Namibia: Otjikoto Mine Exceeds Expectations in First Quarter

AllAfrica – Mining
AllAfrica – MiningMay 11, 2026

Why It Matters

The unexpected production lift improves B2Gold’s profitability margins and strengthens its cash position, supporting higher shareholder returns and funding future expansion in Namibia.

Key Takeaways

  • Otjikoto produced 24,529 ounces of gold in Q1, exceeding forecasts
  • Cash operating cost fell to $896 per ounce, below expectations
  • All‑in sustaining cost $1,327 per ounce sold, under guidance range
  • Group revenue hit $1.16 billion, driven by higher ore grade
  • Board approved $0.02 per share Q2 dividend, $0.08 annualized

Pulse Analysis

The Otjikoto Mine’s Q1 performance underscores the strategic advantage of targeting higher‑grade ore bodies in a volatile gold market. By achieving a mill feed grade of 1.06 g/t and maintaining a 98.1% recovery rate, B2Gold turned a modest throughput dip into a production windfall. This operational agility not only lifted total group output but also reinforced the company’s revenue outlook, with the $1.16 billion haul reflecting a blend of strong pricing and efficient extraction.

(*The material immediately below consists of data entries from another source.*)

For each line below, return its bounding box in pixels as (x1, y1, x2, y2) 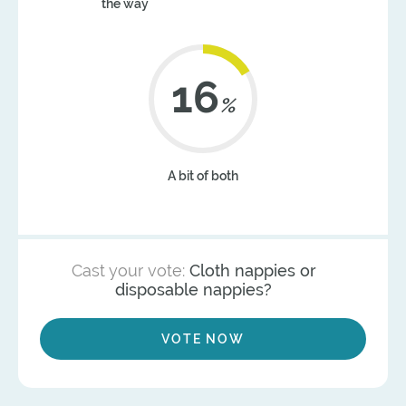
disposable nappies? (115, 280, 273, 300)
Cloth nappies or (188, 261, 316, 281)
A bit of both (167, 169, 238, 184)
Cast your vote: (71, 261, 189, 281)
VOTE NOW (160, 332, 246, 347)
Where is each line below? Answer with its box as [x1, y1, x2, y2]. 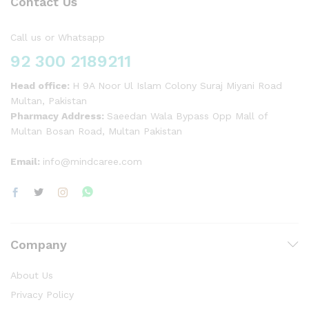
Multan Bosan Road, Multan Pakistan [10, 125, 182, 137]
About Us [10, 269, 53, 281]
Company [10, 237, 67, 252]
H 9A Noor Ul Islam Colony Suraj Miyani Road [72, 79, 282, 91]
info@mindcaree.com [43, 155, 142, 167]
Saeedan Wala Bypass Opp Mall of [107, 110, 268, 121]
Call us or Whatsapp [10, 31, 105, 43]
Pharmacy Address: [10, 110, 107, 121]
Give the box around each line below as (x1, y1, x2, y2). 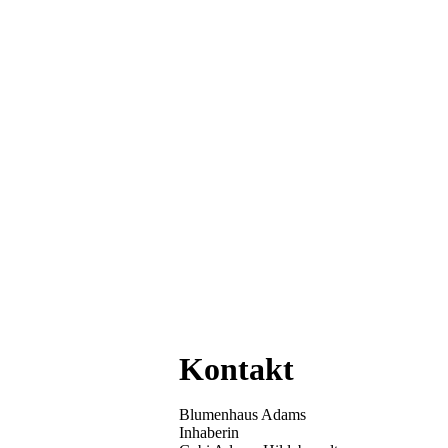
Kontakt (179, 351, 295, 387)
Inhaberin (179, 424, 240, 441)
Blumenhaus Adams (179, 406, 307, 423)
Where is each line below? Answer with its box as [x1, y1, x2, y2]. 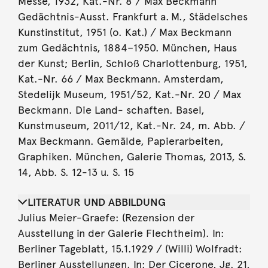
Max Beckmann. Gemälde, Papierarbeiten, [17, 134, 224, 148]
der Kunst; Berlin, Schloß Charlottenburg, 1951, [17, 56, 248, 70]
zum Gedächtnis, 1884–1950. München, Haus [17, 41, 237, 54]
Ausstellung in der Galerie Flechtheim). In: [17, 226, 224, 240]
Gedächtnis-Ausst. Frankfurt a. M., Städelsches [17, 10, 248, 23]
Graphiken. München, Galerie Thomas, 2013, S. [17, 150, 246, 163]
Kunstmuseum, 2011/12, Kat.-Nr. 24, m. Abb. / [17, 118, 245, 132]
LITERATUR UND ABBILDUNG [27, 195, 166, 209]
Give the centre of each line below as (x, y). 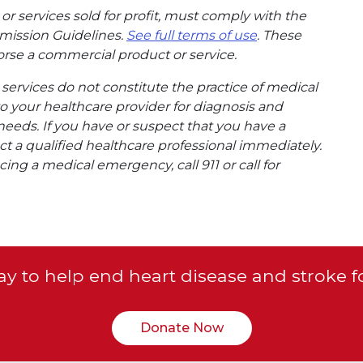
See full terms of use (192, 35)
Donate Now (181, 327)
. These (279, 35)
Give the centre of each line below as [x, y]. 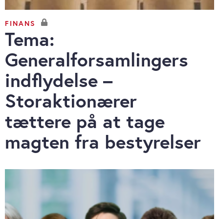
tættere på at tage [85, 121]
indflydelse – [59, 80]
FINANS [20, 23]
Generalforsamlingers [97, 60]
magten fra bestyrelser [103, 142]
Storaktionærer [71, 101]
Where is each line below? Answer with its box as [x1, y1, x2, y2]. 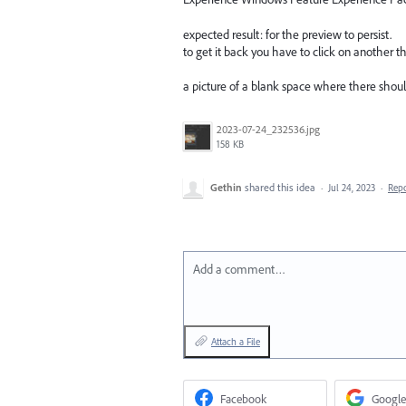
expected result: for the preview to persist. [183, 25, 391, 43]
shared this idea [245, 180, 318, 195]
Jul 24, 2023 [328, 181, 375, 195]
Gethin [210, 180, 242, 195]
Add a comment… [193, 261, 285, 278]
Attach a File [211, 335, 260, 349]
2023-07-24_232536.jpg [217, 122, 320, 137]
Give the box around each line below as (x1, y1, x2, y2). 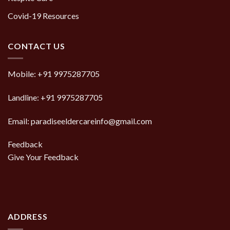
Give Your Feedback (8, 152, 79, 162)
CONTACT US (8, 41, 65, 51)
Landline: (8, 92, 41, 102)
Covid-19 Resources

Cost efficiency emerged as a parallel story. Cash operating expenses of $896 per ounce produced and $903 per ounce sold marked a significant improvement over prior estimates, driven by lower underground mining costs and a favorable grade profile. Even the all‑in sustaining cost of $1,327 per ounce sold stayed beneath the $1,830‑$1,980 guidance range, suggesting that B2Gold can sustain profitability even if gold prices fluctuate. The modest $7 million capital spend, focused on the Antelope and Wolfshag developments, indicates disciplined investment while positioning the mine for its 70,000‑90,000 ounce 2026 target.

From an investor perspective, the board’s declaration of a $0.02 per‑share Q2 dividend—projected to reach $0.08 annually—signals confidence in cash generation and a commitment to returning value. Coupled with the lower-than-expected cost base, the dividend reinforces B2Gold’s financial resilience. Looking ahead, the company’s ability to maintain high ore grades and control sustaining capital will be critical as it seeks to meet its 2026 production guidance and navigate broader market dynamics.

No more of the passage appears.